If you can measure "productivity" after the product is done then you can probably measure it while the product is being developed (e.g. velocity), the difference is that productivity less than expected during development can be improved immediately, while an overall productivity number measured after development is completed is too gross, too averaged, to be of any use. One could only guess at why it was lower than expected 6 months later...

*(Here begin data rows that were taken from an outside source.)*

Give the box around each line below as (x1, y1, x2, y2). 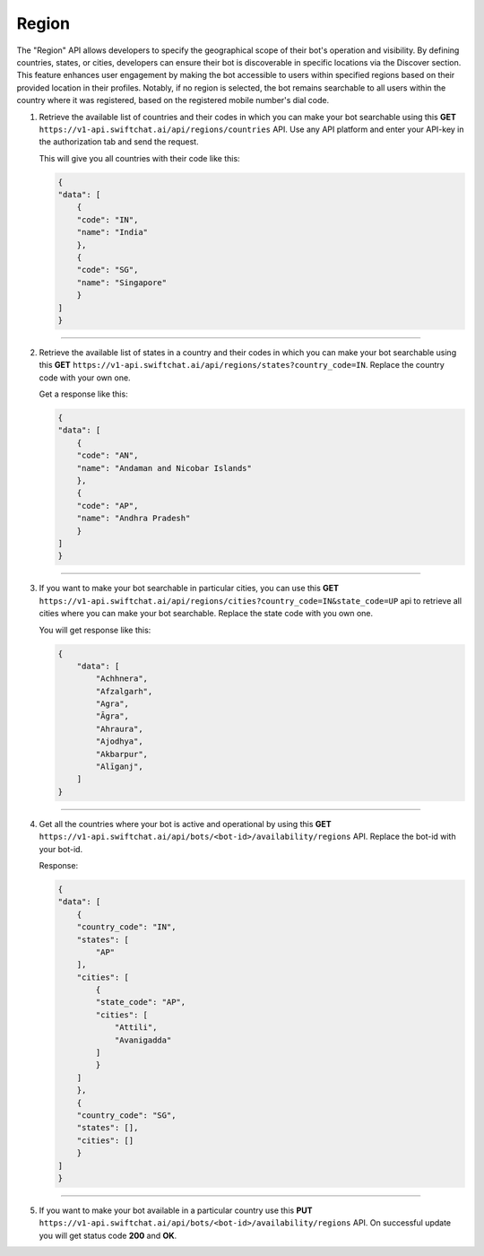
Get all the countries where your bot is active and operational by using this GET (39, 818, 332, 829)
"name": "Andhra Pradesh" (76, 513, 191, 524)
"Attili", (114, 1023, 158, 1033)
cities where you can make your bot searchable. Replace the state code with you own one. (39, 608, 374, 619)
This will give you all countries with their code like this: (39, 153, 241, 163)
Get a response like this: (39, 388, 129, 399)
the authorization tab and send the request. (39, 136, 199, 147)
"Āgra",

I have no idea how one might measure "flexibility", that sounds like marketing jargon ;-)
I hope I haven't pounded this nail too hard or too far, but I don't think that there is anything useful that you can measure after-the-fact that you cannot measure while in progress. And there are a lot of after-the-fact measurements that are useless without knowing the causes.
您可以在 仪表板 中获取有关 KPI 和示例的大量想法。 dashboardzone.com" rel="nofollow noreferrer">http://www.dashboardzone.com
它具有按行业和功能区域划分的 KPI。
You can get lot of ideas about KPIs and Examples of Dashboards at http://www.dashboardzone.com
It has kpis by industry and functional areas.